The diaries and the letters in the Jay Cooke papers, however, seem to confirm at least some of the accusations. On the January 5 page of his 1869 diary Donnelly added up his worldly assets. The total was $49,ooo, mostly in Nininger land and farm equipment. Also noted were 10,000 shares of Lake Superior and Mississippi stock, valued at a dollar a share. On that date his term in Congress had three months left to run. Later, Donnelly wrote to Jay Cooke that he held $10,000 worth of stock in the railroad “presented to me without solicitation on my part, by the Company as some slight recognition of the very important and valuable services rendered by me to the Company.” The evidence suggests that in accepting this stock Donnelly used very poor judgment, to say the least.

On the other hand, this was the era of the Crédit Mobilier scandal and of the Tweed Ring in New York. In Minnesota a father and a son-in-law who succeeded him as state treasurer were using the state cash balances as a personal checking account—and had drawn oft about $180,000 before the legislature investigated and put a stop to it. These sorry happenings in no way excuse Donnelly’s judgment; they only emphasi/e that perfect ethics in government were even more elusive then than now. Donnelly himself would soon cry out against railroad lobbying practices with the zeal of a reformed alcoholic preaching temperance.

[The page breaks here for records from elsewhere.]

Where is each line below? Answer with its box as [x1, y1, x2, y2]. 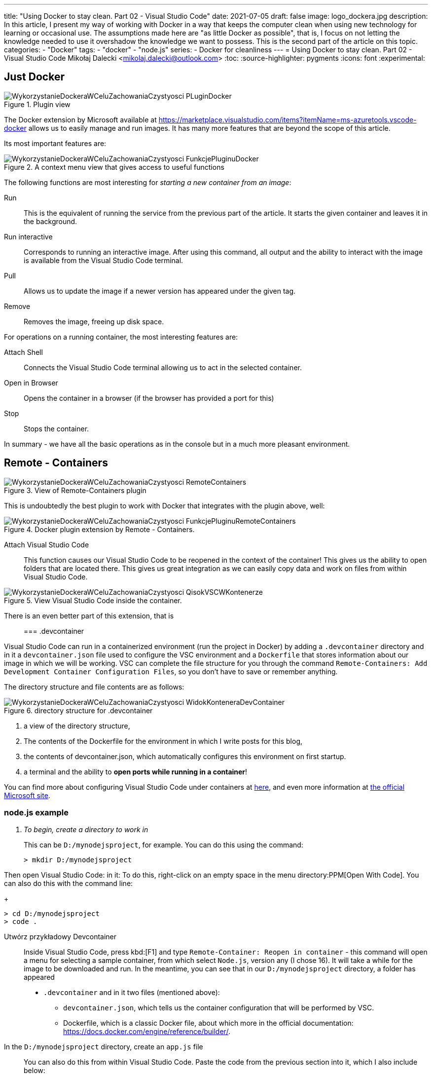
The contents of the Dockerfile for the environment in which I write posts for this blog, [24, 736, 303, 745]
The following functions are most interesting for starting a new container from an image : [4, 178, 291, 187]
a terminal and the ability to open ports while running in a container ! [24, 767, 248, 776]
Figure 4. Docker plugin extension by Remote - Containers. [4, 525, 195, 534]
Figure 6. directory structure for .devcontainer [4, 706, 153, 715]
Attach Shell [4, 347, 43, 356]
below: [24, 1066, 45, 1075]
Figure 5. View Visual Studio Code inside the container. [4, 596, 182, 605]
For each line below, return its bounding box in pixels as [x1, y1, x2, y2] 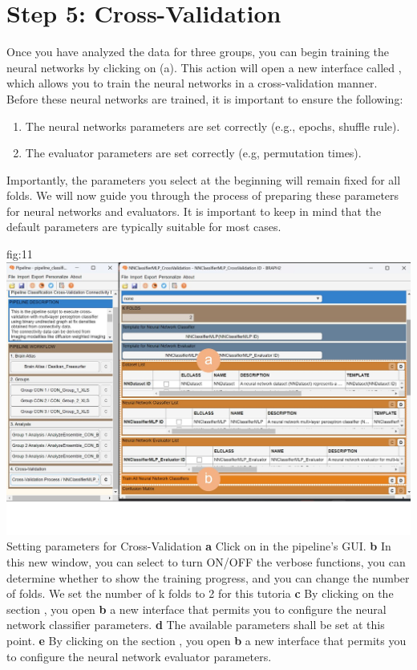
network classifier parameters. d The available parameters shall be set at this [6, 616, 385, 633]
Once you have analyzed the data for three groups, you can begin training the [6, 43, 390, 60]
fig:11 [6, 246, 33, 262]
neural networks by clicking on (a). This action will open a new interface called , [6, 59, 402, 75]
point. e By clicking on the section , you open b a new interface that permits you [6, 631, 407, 648]
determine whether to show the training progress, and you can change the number [6, 569, 410, 586]
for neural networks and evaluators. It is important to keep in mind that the [6, 202, 382, 219]
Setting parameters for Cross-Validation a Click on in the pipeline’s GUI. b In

The spring of 1868 saw the end of Donnelly in Congress. One of Donnelly’s Minnesota railroad landgrant bills was blocked by Elihu B. Washburne of Illinois, a financial conservative with a Minneapolis brother who wanted Donnelly’s seat in the House (four Washburn brothers and a cousin eventually served in Congress). Donnelly wrote home to report that the blocking of the bill was not his fault, but Washburne’s. The letter was published. Washburne then wrote the same constituent, claiming that Congressman Donnelly’s record was a poor one, “covered with venality, with corruption, and with crime.” This, too, was published.